1 John 4:7-8 “Dear friends, let us love one another, for love comes from God. Everyone who loves has been born of God and knows God. Whoever does not love does not know God, because God is love.”
1 John 4:19 “We love because he first loved us

This is the basis of Christianity, right? God loved us so much that he sent his son to die on a cross to save us. There is no greater gesture of love than what Christ did for us. The kicker? He did this while we were still “difficult people.” In fact, He did this BECAUSE we’re difficult people. He died to save us because of his love for us. Jesus never really just told people what to do. He showed people what to do, and He typically did it in a big way. So once we decide to follow Jesus, he asks us to love people like He loves us. By loving people the way Christ loves us, maybe then we start to see people as “children of God” rather than “difficult people.”
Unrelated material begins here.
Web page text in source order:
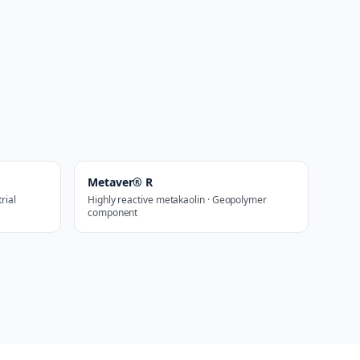
Metaver® R
Highly reactive metakaolin · Geopolymer
component

Who should we love and how?

Luke 6:27-36 (Love for Enemies) “But to you who are listening I say: Love your enemies, do good to those who hate you, bless those who curse you, pray for those who mistreat you. If someone slaps you on one cheek, turn to them the other also. If someone takes your coat, do not withhold your shirt from them. Give to everyone who asks you, and if anyone takes what belongs to you, do not demand it back. Do to others as you would have them do to you. If you love those who love you, what credit is that to you? Even sinners love those who love them. And if you do good to those who are good to you, what credit is that to you? Even sinners do that. And if you lend to those from whom you expect repayment, what credit is that to you? Even sinners lend to sinners, expecting to be repaid in full. But love your enemies, do good to them, and lend to them without expecting to get anything back. Then your reward will be great, and you will be children of the Most High, because he is kind to the ungrateful and wicked. Be merciful, just as your Father is merciful.”
It’s easy to love people who are easy to love, but Jesus doesn’t want us to stop there. We need to love the people who are the most difficult to love. When we can start to just simply pray for someone, it forces us to stop viewing them as a “difficult person” and remember that they are a whole story. People don’t become difficult just because they thought maybe it would be fun to try living an unhappy life. No, we live in a terribly troubled world that beats people down until they are made difficult. It takes a Christ-like love to dig people out of that, which is exactly why we need to show up and love them the most.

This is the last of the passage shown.